DATA UNDER STUDY START

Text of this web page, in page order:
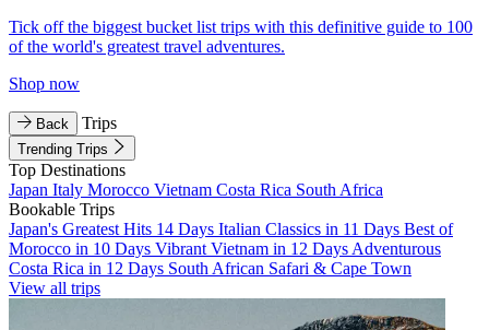
Tick off the biggest bucket list trips with this definitive guide to 100
of the world's greatest travel adventures.
Shop now
Back Trips
Trending Trips
Top Destinations
Japan Italy Morocco Vietnam Costa Rica South Africa
Bookable Trips
Japan's Greatest Hits 14 Days Italian Classics in 11 Days Best of
Morocco in 10 Days Vibrant Vietnam in 12 Days Adventurous
Costa Rica in 12 Days South African Safari & Cape Town
View all trips
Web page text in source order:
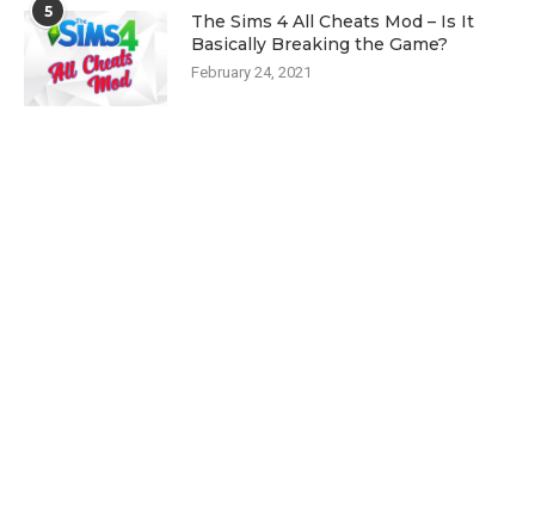
5
The Sims 4 All Cheats Mod – Is It
Basically Breaking the Game?
February 24, 2021
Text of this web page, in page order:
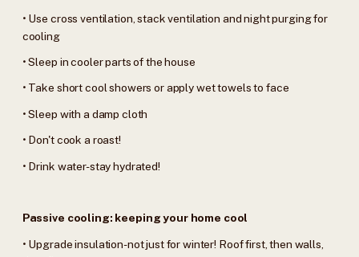
• Use cross ventilation, stack ventilation and night purging for
cooling
• Sleep in cooler parts of the house
• Take short cool showers or apply wet towels to face
• Sleep with a damp cloth
• Don't cook a roast!
• Drink water-stay hydrated!
Passive cooling: keeping your home cool
• Upgrade insulation-not just for winter! Roof first, then walls,

DATA UNDER STUDY END

**EXERCISE PROMPT**
Take from the material every line that holds "with".

**WRITTEN SOLUTION**
Tick off the biggest bucket list trips with this definitive guide to 100
• Sleep with a damp cloth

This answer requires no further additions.